Shadowman, Chipzilla kick in dough to 10gen for MongoDB stake

Red Hat bought its way into server virtualization by acquiring Qumranet and gave the world the KVM hypervisor, commercialized as Red Hat Enterprise Virtualization. Several years later, it bought its way into clustered file systems by eating Gluster and commercializing its eponymous file system as Red Hat Storage Server. And now the company is mashing them up so they can run side-by-side on the same clusters, uniting compute and storage on commodity boxes.

Red Hat hosted a webcast on Wednesday to talk about the momentum behind the open source Gluster and Red Hat Storage Server 2.0, the latter of which launched in June of this yearand started shipping in July. On the webcast, Ranga Rangachari, general manager of Red Hat's storage business unit, said that the Gluster has over 160,000 downloads and that the community of developers and users of the software (measured by people, not installs) was growing at 160 per cent in the year sinceShadowman shelled out $136m to acquire Gluster.

Rangachari added that the company now has over 100 proofs of concept up and running, and that it is working on getting around 30 channel partners up to speed on peddling the RHSS product as an alternative to other clustered file systems and disk arrays.

That, however, would seem to be a tall order, and will be much more difficult than getting the key IT vendors to supports its Enterprise Linux operating system or Enterprise Virtualization hypervisor. The reason is simple enough: the key server makers who push these two key Red Hat products have their own storage businesses to protect.

Getting whitebox king Super Micro to sell the commercialized Gluster clustered file system is easy enough, and so is getting Synnex, which among other things makes the Open Compute servers used by Facebook in its data centers.

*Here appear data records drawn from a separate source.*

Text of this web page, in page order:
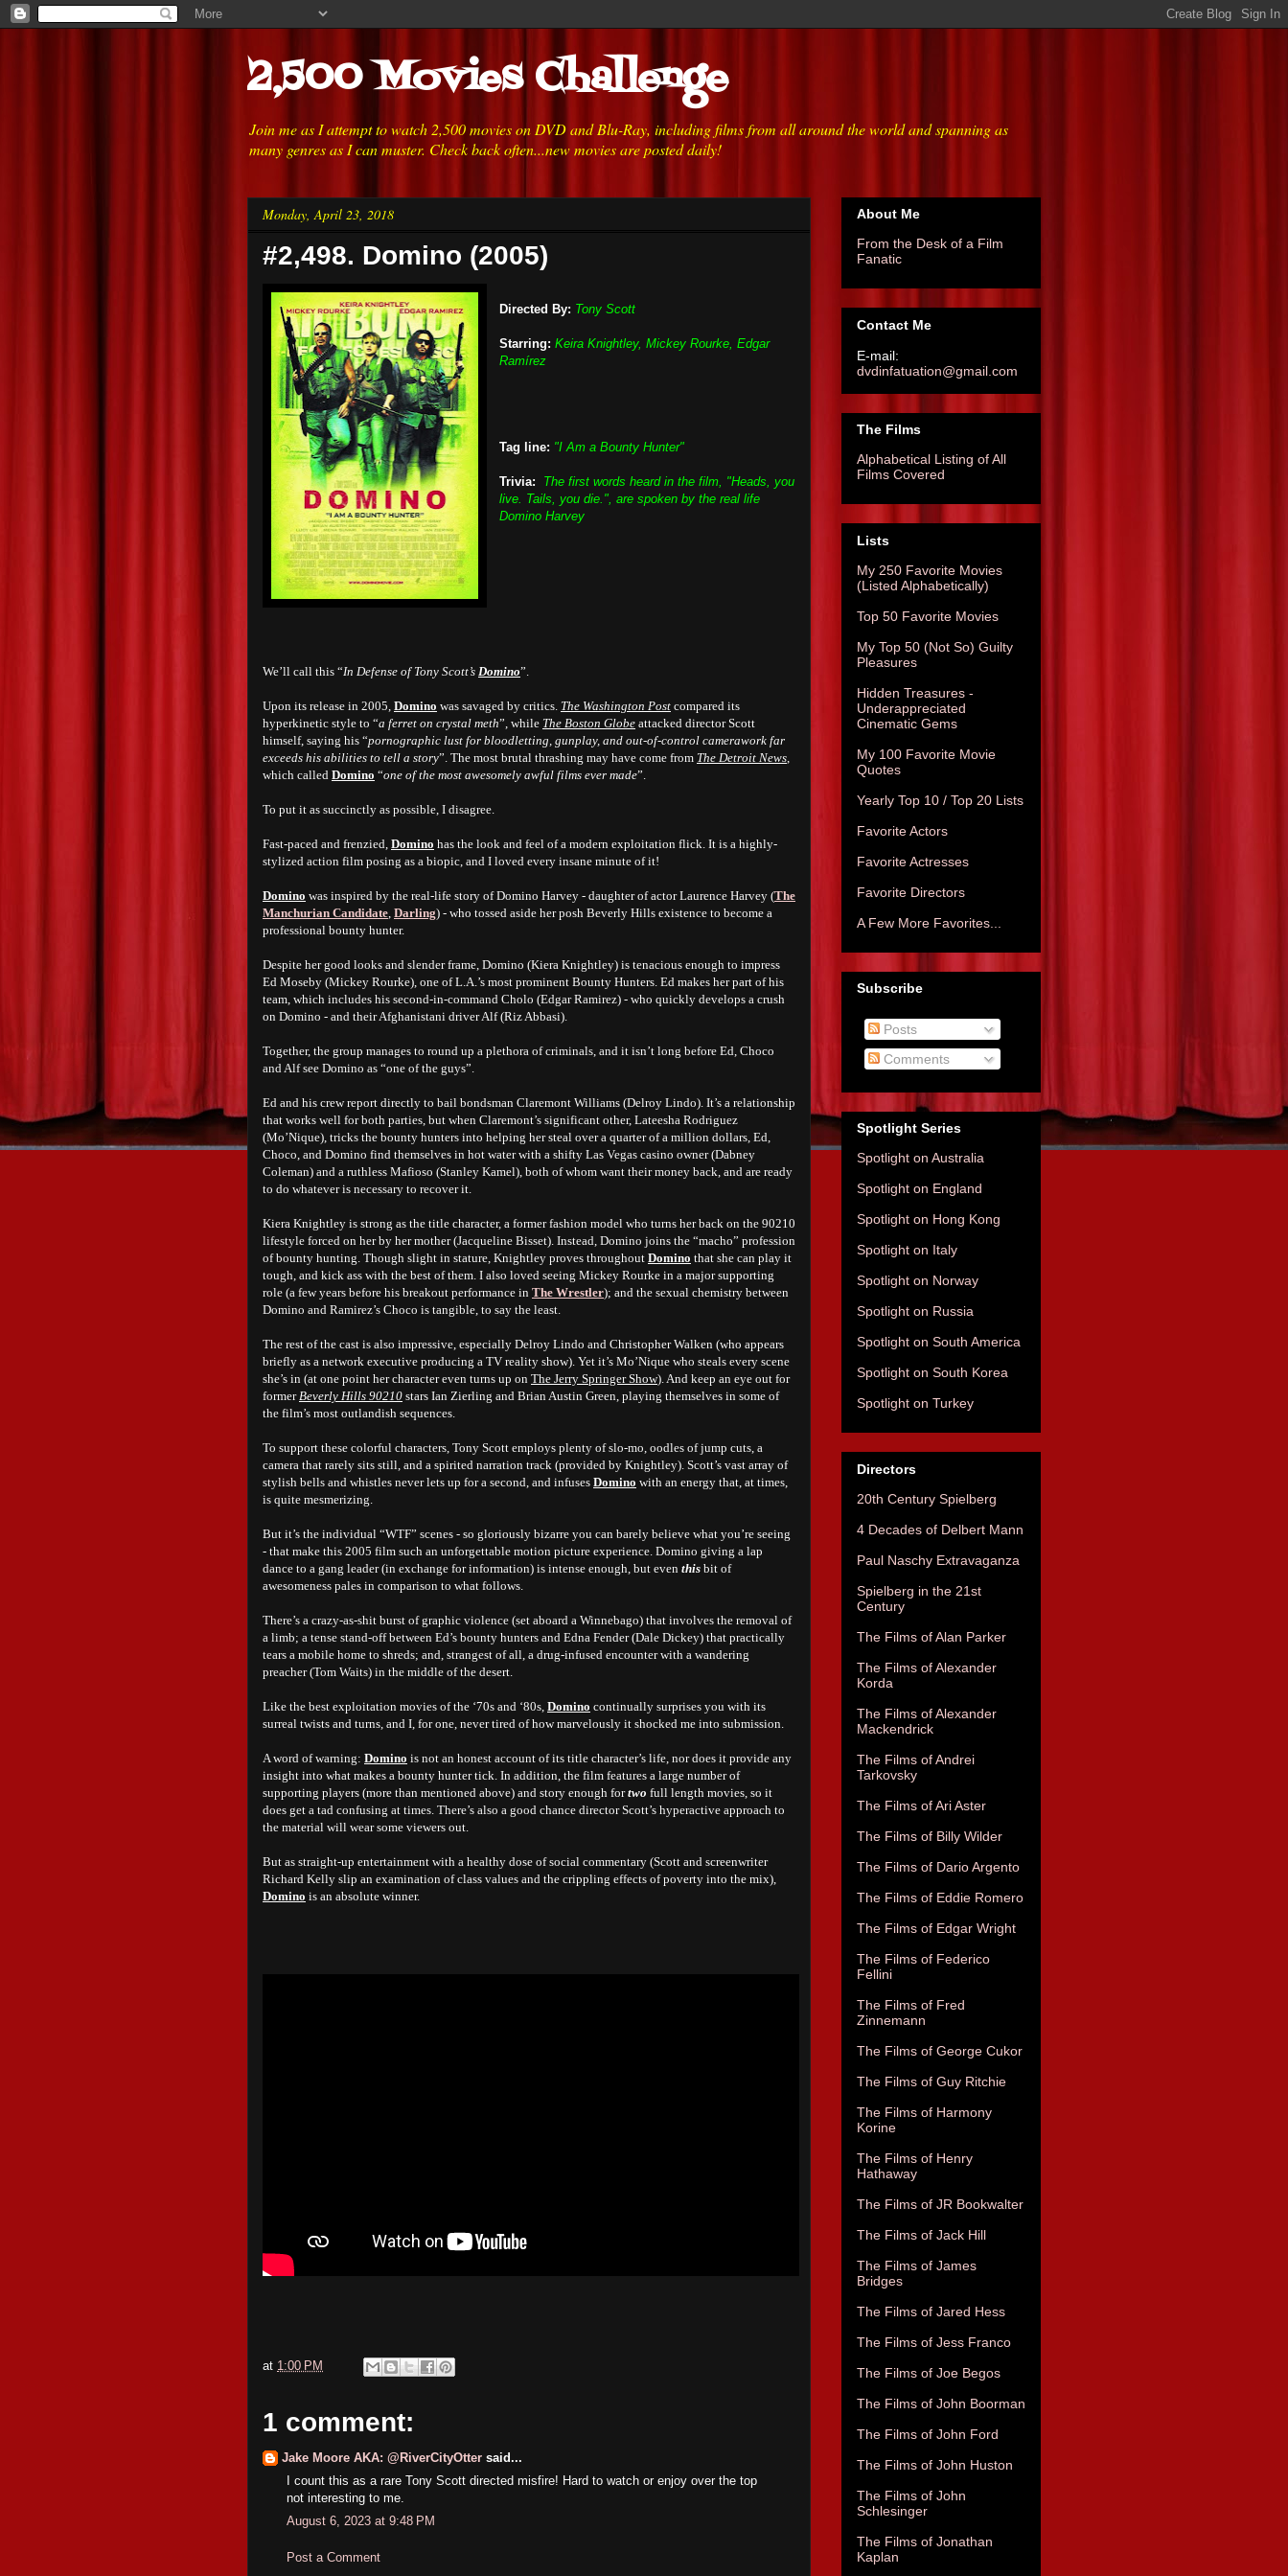
2,500 Movies Challenge
Join me as I attempt to watch 2,500 movies on DVD and Blu-Ray, including films from all around the world and spanning as
many genres as I can muster. Check back often...new movies are posted daily!
Monday, April 23, 2018
#2,498. Domino (2005)
Directed By: Tony Scott
Starring: Keira Knightley, Mickey Rourke, Edgar
Ramírez
Tag line: "I Am a Bounty Hunter"
Trivia: The first words heard in the film, "Heads, you
live. Tails, you die.", are spoken by the real life
Domino Harvey
We’ll call this “In Defense of Tony Scott’s Domino”.
Upon its release in 2005, Domino was savaged by critics. The Washington Post compared its
hyperkinetic style to “a ferret on crystal meth”, while The Boston Globe attacked director Scott
himself, saying his “pornographic lust for bloodletting, gunplay, and out-of-control camerawork far
exceeds his abilities to tell a story”. The most brutal thrashing may have come from The Detroit News,
which called Domino “one of the most awesomely awful films ever made”.
To put it as succinctly as possible, I disagree.
Fast-paced and frenzied, Domino has the look and feel of a modern exploitation flick. It is a highly-
stylized action film posing as a biopic, and I loved every insane minute of it!
Domino was inspired by the real-life story of Domino Harvey - daughter of actor Laurence Harvey (The
Manchurian Candidate, Darling) - who tossed aside her posh Beverly Hills existence to become a
professional bounty hunter.
Despite her good looks and slender frame, Domino (Kiera Knightley) is tenacious enough to impress
Ed Moseby (Mickey Rourke), one of L.A.’s most prominent Bounty Hunters. Ed makes her part of his
team, which includes his second-in-command Cholo (Edgar Ramirez) - who quickly develops a crush
on Domino - and their Afghanistani driver Alf (Riz Abbasi).
Together, the group manages to round up a plethora of criminals, and it isn’t long before Ed, Choco
and Alf see Domino as “one of the guys”.
Ed and his crew report directly to bail bondsman Claremont Williams (Delroy Lindo). It’s a relationship
that works well for both parties, but when Claremont’s significant other, Lateesha Rodriguez
(Mo’Nique), tricks the bounty hunters into helping her steal over a quarter of a million dollars, Ed,
Choco, and Domino find themselves in hot water with a shifty Las Vegas casino owner (Dabney
Coleman) and a ruthless Mafioso (Stanley Kamel), both of whom want their money back, and are ready
to do whatever is necessary to recover it.
Kiera Knightley is strong as the title character, a former fashion model who turns her back on the 90210
lifestyle forced on her by her mother (Jacqueline Bisset). Instead, Domino joins the “macho” profession
of bounty hunting. Though slight in stature, Knightley proves throughout Domino that she can play it
tough, and kick ass with the best of them. I also loved seeing Mickey Rourke in a major supporting
role (a few years before his breakout performance in The Wrestler); and the sexual chemistry between
Domino and Ramirez’s Choco is tangible, to say the least.
The rest of the cast is also impressive, especially Delroy Lindo and Christopher Walken (who appears
briefly as a network executive producing a TV reality show). Yet it’s Mo’Nique who steals every scene
she’s in (at one point her character even turns up on The Jerry Springer Show). And keep an eye out for
formerBeverly Hills 90210 stars Ian Zierling and Brian Austin Green, playing themselves in some of
the film’s most outlandish sequences.
To support these colorful characters, Tony Scott employs plenty of slo-mo, oodles of jump cuts, a
camera that rarely sits still, and a spirited narration track (provided by Knightley). Scott’s vast array of
stylish bells and whistles never lets up for a second, and infuses Domino with an energy that, at times,
is quite mesmerizing.
But it’s the individual “WTF” scenes - so gloriously bizarre you can barely believe what you’re seeing
- that make this 2005 film such an unforgettable motion picture experience. Domino giving a lap
dance to a gang leader (in exchange for information) is intense enough, but even this bit of
awesomeness pales in comparison to what follows.
There’s a crazy-as-shit burst of graphic violence (set aboard a Winnebago) that involves the removal of
a limb; a tense stand-off between Ed’s bounty hunters and Edna Fender (Dale Dickey) that practically
tears a mobile home to shreds; and, strangest of all, a drug-infused encounter with a wandering
preacher (Tom Waits) in the middle of the desert.
Like the best exploitation movies of the ‘70s and ‘80s, Domino continually surprises you with its
surreal twists and turns, and I, for one, never tired of how marvelously it shocked me into submission.
A word of warning: Domino is not an honest account of its title character’s life, nor does it provide any
insight into what makes a bounty hunter tick. In addition, the film features a large number of
supporting players (more than mentioned above) and story enough fortwo full length movies, so it
does get a tad confusing at times. There’s also a good chance director Scott’s hyperactive approach to
the material will wear some viewers out.
But as straight-up entertainment with a healthy dose of social commentary (Scott and screenwriter
Richard Kelly slip an examination of class values and the crippling effects of poverty into the mix),
Domino is an absolute winner.
at 1:00 PM
1 comment:
Jake Moore AKA: @RiverCityOtter said...
I count this as a rare Tony Scott directed misfire! Hard to watch or enjoy over the top
not interesting to me.
August 6, 2023 at 9:48 PM
Post a Comment
About Me
From the Desk of a Film
Fanatic
Contact Me
E-mail:
dvdinfatuation@gmail.com
The Films
Alphabetical Listing of All
Films Covered
Lists
My 250 Favorite Movies
(Listed Alphabetically)
Top 50 Favorite Movies
My Top 50 (Not So) Guilty
Pleasures
Hidden Treasures -
Underappreciated
Cinematic Gems
My 100 Favorite Movie
Quotes
Yearly Top 10 / Top 20 Lists
Favorite Actors
Favorite Actresses
Favorite Directors
A Few More Favorites...
Subscribe
Posts
Comments
Spotlight Series
Spotlight on Australia
Spotlight on England
Spotlight on Hong Kong
Spotlight on Italy
Spotlight on Norway
Spotlight on Russia
Spotlight on South America
Spotlight on South Korea
Spotlight on Turkey
Directors
20th Century Spielberg
4 Decades of Delbert Mann
Paul Naschy Extravaganza
Spielberg in the 21st
Century
The Films of Alan Parker
The Films of Alexander
Korda
The Films of Alexander
Mackendrick
The Films of Andrei
Tarkovsky
The Films of Ari Aster
The Films of Billy Wilder
The Films of Dario Argento
The Films of Eddie Romero
The Films of Edgar Wright
The Films of Federico
Fellini
The Films of Fred
Zinnemann
The Films of George Cukor
The Films of Guy Ritchie
The Films of Harmony
Korine
The Films of Henry
Hathaway
The Films of JR Bookwalter
The Films of Jack Hill
The Films of James
Bridges
The Films of Jared Hess
The Films of Jess Franco
The Films of Joe Begos
The Films of John Boorman
The Films of John Ford
The Films of John Huston
The Films of John
Schlesinger
The Films of Jonathan
Kaplan

Sirius Computer Solutions and Mainline Information Systems, however, are two big IBM server resellers, so it is a bit surprising to see them peddling RHSS, and that HP is on the list of 30 partners getting ready to peddle is surprising until you realize how desperately HP Software is to boost sales and profits.

The other companies cited by Red Hat are smaller and probably not known to most of us: CityTech, Groupware Technology, Carasoft, International Integrated Solutions, HighVail, DLT Solutions, GC Micro, Software By Design, ShadowSoft, Sigma Solutions, Unilogik Systems, and Abtech Systems were on the short list.

That's not a slam on them or Gluster. It is just that with around two-thirds of Red Hat's revenues driven by channel partners, it's hard to imagine IBM, Dell, HP, Fujitsu, and the other key server players that have a strong desire to sell storage hardware and software enthusiastically embracing RHSS, except in those cases where customers demand it.

That could well happen, of course, despite some of the performance issues that customers have groused about with the Gluster file system, which runs on x86 servers – with or without RAID controllers – and on top of ext3, ext4, XFS, and other file systems on each server node.

Simply put, GlusterFS takes all of those individual file systems running on server nodes in a cluster and exposes the file system as a single global namespace that you can mount as either NFS or CIFS. With the 2.0 release, Red Hat wove in the "Swift" object file system APIs from the OpenStack cloud control freak, so it can now speak in objects as well as in files.

RHSS is equipped with the same oVirt virtualization management console that is used for RHEV, which is in tech preview in the 2.0 release as is the ability to pipe RHSS into the Hadoop Distributed File System (HDFS) or entirely replace HDFS with RHSS.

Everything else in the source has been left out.